*Exercise brief:*
Set down the records exactly as they stand, except for any pictures, which you should omit.

[Extracted records]
☆ ☆ ☆ ☆ ☆ ☆ ☆
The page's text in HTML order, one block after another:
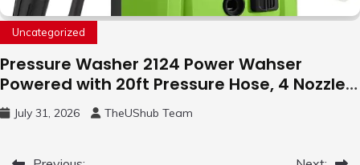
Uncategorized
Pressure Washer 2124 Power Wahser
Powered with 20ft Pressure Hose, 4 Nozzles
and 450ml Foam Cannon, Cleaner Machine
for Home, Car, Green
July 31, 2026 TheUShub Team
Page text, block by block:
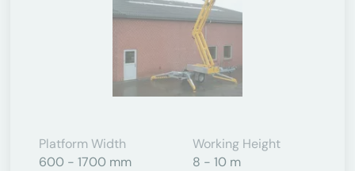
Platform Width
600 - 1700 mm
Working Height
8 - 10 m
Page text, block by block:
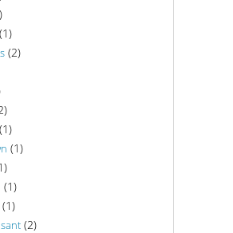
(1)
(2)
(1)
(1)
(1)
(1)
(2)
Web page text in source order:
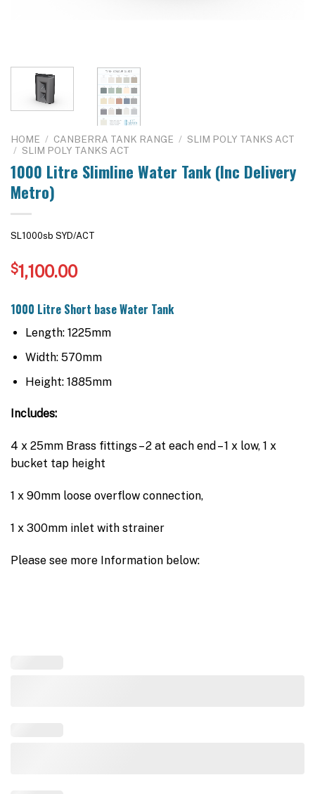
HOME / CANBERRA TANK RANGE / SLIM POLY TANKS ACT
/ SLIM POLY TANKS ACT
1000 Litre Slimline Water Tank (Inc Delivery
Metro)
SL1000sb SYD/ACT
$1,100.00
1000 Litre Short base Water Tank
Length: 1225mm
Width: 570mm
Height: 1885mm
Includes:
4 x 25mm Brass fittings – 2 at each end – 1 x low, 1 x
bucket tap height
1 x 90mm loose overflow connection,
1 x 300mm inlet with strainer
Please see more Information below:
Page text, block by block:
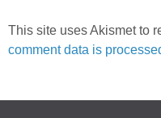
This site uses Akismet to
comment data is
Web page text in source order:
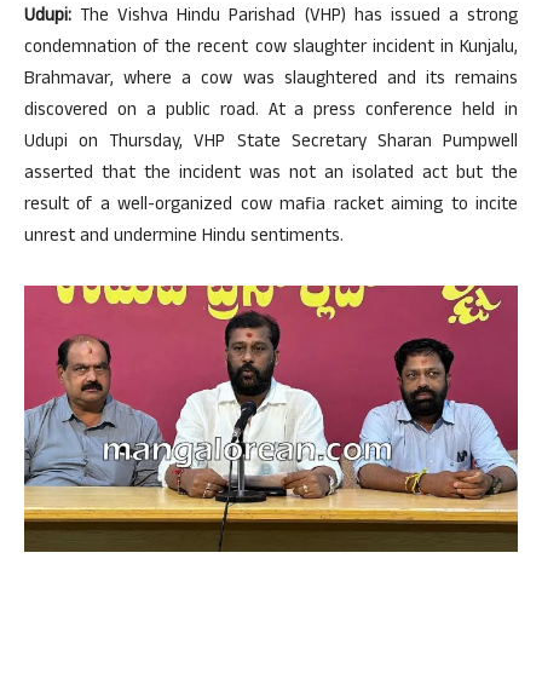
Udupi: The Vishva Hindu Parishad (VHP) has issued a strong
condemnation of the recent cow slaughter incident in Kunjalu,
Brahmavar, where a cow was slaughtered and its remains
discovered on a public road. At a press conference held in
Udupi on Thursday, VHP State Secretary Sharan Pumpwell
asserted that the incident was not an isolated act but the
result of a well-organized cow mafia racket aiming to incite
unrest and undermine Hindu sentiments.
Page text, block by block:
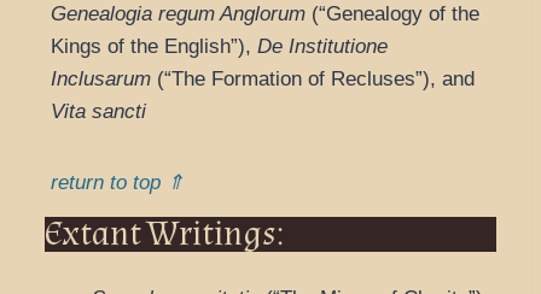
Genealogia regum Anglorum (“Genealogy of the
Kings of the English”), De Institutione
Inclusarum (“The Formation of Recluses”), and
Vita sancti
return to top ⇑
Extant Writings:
☆ ☆ ☆ ☆ ☆ ☆ ☆
*Answer box:*
The page's text in HTML order, one block after another:
Uncategorized
Pressure Washer 2124 Power Wahser
Powered with 20ft Pressure Hose, 4 Nozzles
and 450ml Foam Cannon, Cleaner Machine
for Home, Car, Green
July 31, 2026 TheUShub Team
Page text, block by block:
Platform Width
600 - 1700 mm
Working Height
8 - 10 m
Page text, block by block:
(1)
(2)
(1)
(1)
(1)
(1)
(2)
Web page text in source order:
HOME / CANBERRA TANK RANGE / SLIM POLY TANKS ACT
/ SLIM POLY TANKS ACT
1000 Litre Slimline Water Tank (Inc Delivery
Metro)
SL1000sb SYD/ACT
$1,100.00
1000 Litre Short base Water Tank
Length: 1225mm
Width: 570mm
Height: 1885mm
Includes:
4 x 25mm Brass fittings – 2 at each end – 1 x low, 1 x
bucket tap height
1 x 90mm loose overflow connection,
1 x 300mm inlet with strainer
Please see more Information below:
Page text, block by block:
This site uses Akismet to
comment data is
Web page text in source order:
Udupi: The Vishva Hindu Parishad (VHP) has issued a strong
condemnation of the recent cow slaughter incident in Kunjalu,
Brahmavar, where a cow was slaughtered and its remains
discovered on a public road. At a press conference held in
Udupi on Thursday, VHP State Secretary Sharan Pumpwell
asserted that the incident was not an isolated act but the
result of a well-organized cow mafia racket aiming to incite
unrest and undermine Hindu sentiments.
Page text, block by block:
Genealogia regum Anglorum (“Genealogy of the
Kings of the English”), De Institutione
Inclusarum (“The Formation of Recluses”), and
Vita sancti
return to top ⇑
Extant Writings:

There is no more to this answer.